How to write "Pretty Code"? - iloveprettycode

I'm looking for books, guides, tutorials to "beautiful code". I'm looking to improve my programming style with better variable name choices, comments, and white space usage. I'd like to learn reasons why certain bracket placement is advantageous to others, or why 2 space indents are better than 4 and so forth. I realize that some of these issues may be language dependent, but there are some general rules to follow.<p>The only book I've come across regarding this is the Kernighan and Plauger's "The Elements of Programming Style". However it's a bit outdated.
======
DanielStraight
Two words: Code Complete.

[http://www.amazon.com/Code-Complete-Practical-Handbook-
Const...](http://www.amazon.com/Code-Complete-Practical-Handbook-
Construction/dp/0735619670)

------
mooism2
Most of what is written on this topic is essentially opinion and not fact.

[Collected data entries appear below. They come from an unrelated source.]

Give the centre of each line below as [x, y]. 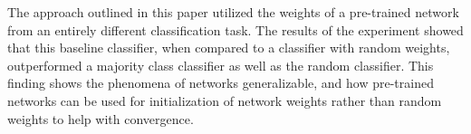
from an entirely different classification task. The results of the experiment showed [235, 29]
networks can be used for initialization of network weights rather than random [225, 100]
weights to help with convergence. [101, 118]
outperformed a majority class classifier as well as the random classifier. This [221, 65]
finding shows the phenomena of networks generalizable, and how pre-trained [221, 83]
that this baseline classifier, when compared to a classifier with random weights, [229, 48]
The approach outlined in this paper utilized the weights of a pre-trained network [233, 12]
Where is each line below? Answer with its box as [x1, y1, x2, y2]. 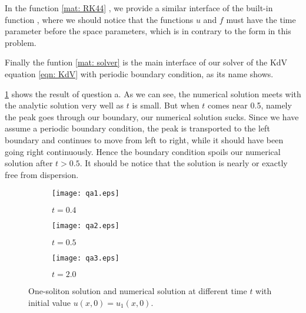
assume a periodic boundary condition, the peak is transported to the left [5, 122, 270, 134]
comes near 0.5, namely [208, 99, 292, 111]
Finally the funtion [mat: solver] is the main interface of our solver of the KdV [5, 56, 288, 68]
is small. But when [132, 99, 199, 111]
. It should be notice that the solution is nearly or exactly [79, 157, 288, 169]
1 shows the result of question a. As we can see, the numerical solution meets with [5, 87, 301, 100]
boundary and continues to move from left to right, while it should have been [5, 133, 284, 146]
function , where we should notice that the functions [5, 13, 194, 25]
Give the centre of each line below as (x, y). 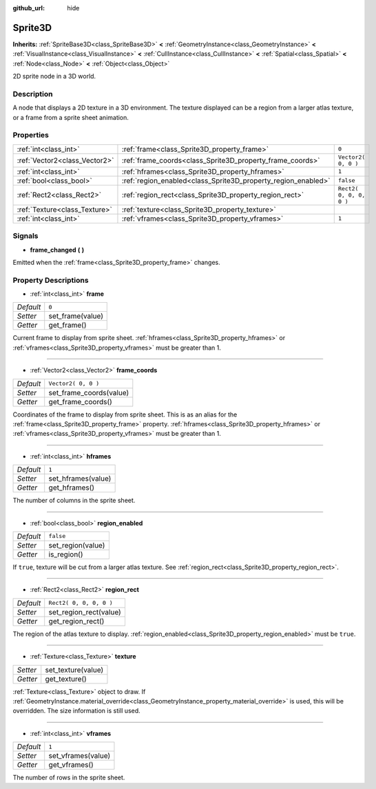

In that spirit, this is an article worth reading and thinking about:
<http://www.joelonsoftware.com/articles/Wrong.html>

------
nimmen
i read some great book about similar things you looking for, but forgot its
name :/ [http://www.amazon.com/Code-Craft-Practice-Writing-
Excellent/...](http://www.amazon.com/Code-Craft-Practice-Writing-
Excellent/dp/1593271190) this one might be it, but i dont remember now as i
dont have that book near me